Although it's interesting, the theorem this article describes doesn't seem to have much to do with free will. If it's valid, all it demonstrates is that if indeterminacy is involved in human choices, it's involved in the actions of particles at the quantum level too. But indeterminacy isn't free will - to have free will in the sense that's important to us, we need to be able to act ourselves, not to act in an unpredictable way. Cheers, Sam Clark 11:03, 19 August 2006 (UTC)
- Agreed. This has to do with information theory and particle physics. It in no way addresses the anthropomorphic issue of free will. --Vector4F 20:23, 15 October 2006 (UTC)
- Also agreed. Using "Free Will" in this sense is very 18th Century :) sidd 07:36, 15 March 2007 (UTC)

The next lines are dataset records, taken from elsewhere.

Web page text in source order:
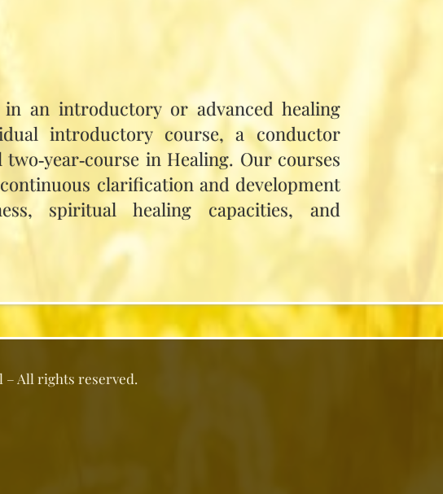
an introductory or advanced healing
introductory course, a conductor
in Healing. Our courses
clarification and development
spiritual healing capacities, and
– All rights reserved.
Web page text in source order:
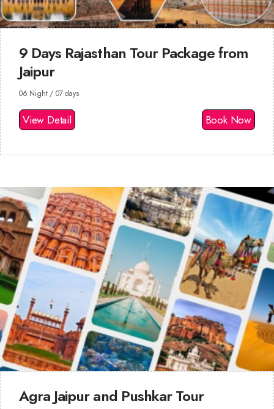
9 Days Rajasthan Tour Package from
Jaipur
06 Night / 07 days
View Detail Book Now
Agra Jaipur and Pushkar Tour
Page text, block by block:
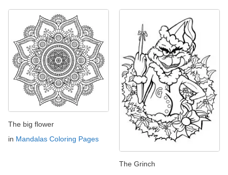
The big flower
in Mandalas Coloring Pages
The Grinch
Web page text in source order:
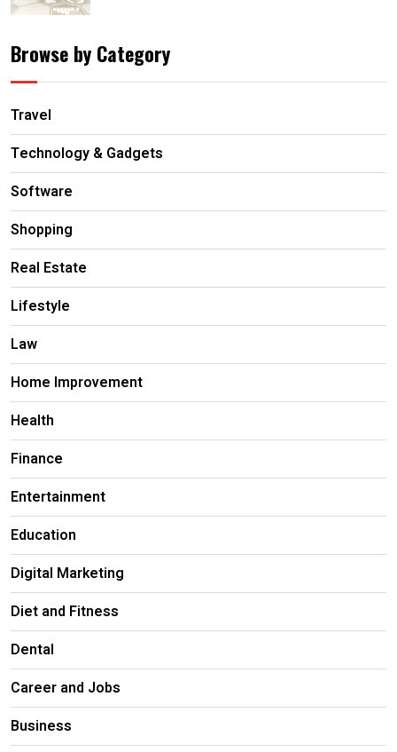
Browse by Category
Travel
Technology & Gadgets
Software
Shopping
Real Estate
Lifestyle
Law
Home Improvement
Health
Finance
Entertainment
Education
Digital Marketing
Diet and Fitness
Dental
Career and Jobs
Business
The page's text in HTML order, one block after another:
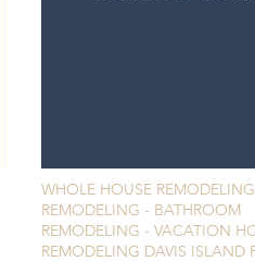
WHOLE HOUSE
REMODELING - BATHROOM
REMODELING - VACATION
REMODELING DAVIS ISLAND
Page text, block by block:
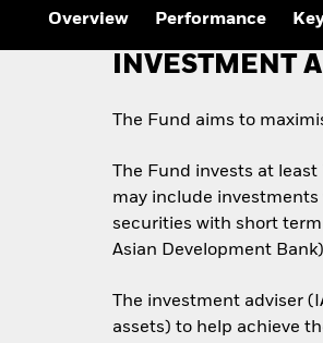
Overview Performance
INVESTMENT
The Fund aims to
The Fund invests at
may include
securities with short
Asian Development
The investment adviser
assets) to help achieve
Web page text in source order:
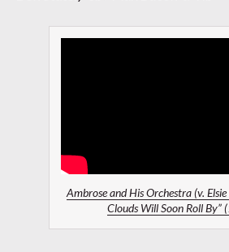
Ambrose and His Orchestra (v. Elsie
Clouds Will Soon Roll By”
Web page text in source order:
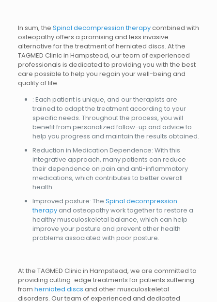
In sum, the Spinal decompression therapycombined with
osteopathy offers a promising and less invasive
alternative for the treatment of herniated discs. At the
TAGMED Clinic in Hampstead, our team of experienced
professionals is dedicated to providing you with the best
care possible to help you regain your well-being and
quality of life.
: Each patient is unique, and our therapists are
trained to adapt the treatment according to your
specific needs. Throughout the process, you will
benefit from personalized follow-up and advice to
help you progress and maintain the results obtained.
Reduction in Medication Dependence: With this
integrative approach, many patients can reduce
their dependence on pain and anti-inflammatory
medications, which contributes to better overall
health.
Improved posture: The Spinal decompression
therapyand osteopathy work together to restore a
healthy musculoskeletal balance, which can help
improve your posture and prevent other health
problems associated with poor posture.
At the TAGMED Clinic in Hampstead, we are committed to
providing cutting-edge treatments for patients suffering
from herniated discs and other musculoskeletal
disorders. Our team of experienced and dedicated

- Not agreed. The theorem makes logical room, within physics, for anthropomorphic consciousness to arise -- it just makes that cocommitant with other forms of consciousness such as "electron consciousness". It fixes the boundary problem that arises when people try to assert that human consciousness just emerges from a jumble of nerves. It predicts that the circuits of the brain produce an entangled functor the state of which integrates a lot of the information content of our perceptive apparatus -- the unity of qualia. Douglas Adams made the joke that "and then God disappeared in a poof of logic" and, interestingly, this theorem is pretty much the opposite -- deniers of a metaphysics beyond determinism disappear when they trace out their best models of determinism. I'm not a theist in the slightest degree but, in this theorem -- well, there's god, the soul, etc. -- if you catch my drift. -t
- Also agreed. Using "Free Will" in this sense is very 18th Century :) sidd 07:36, 15 March 2007 (UTC)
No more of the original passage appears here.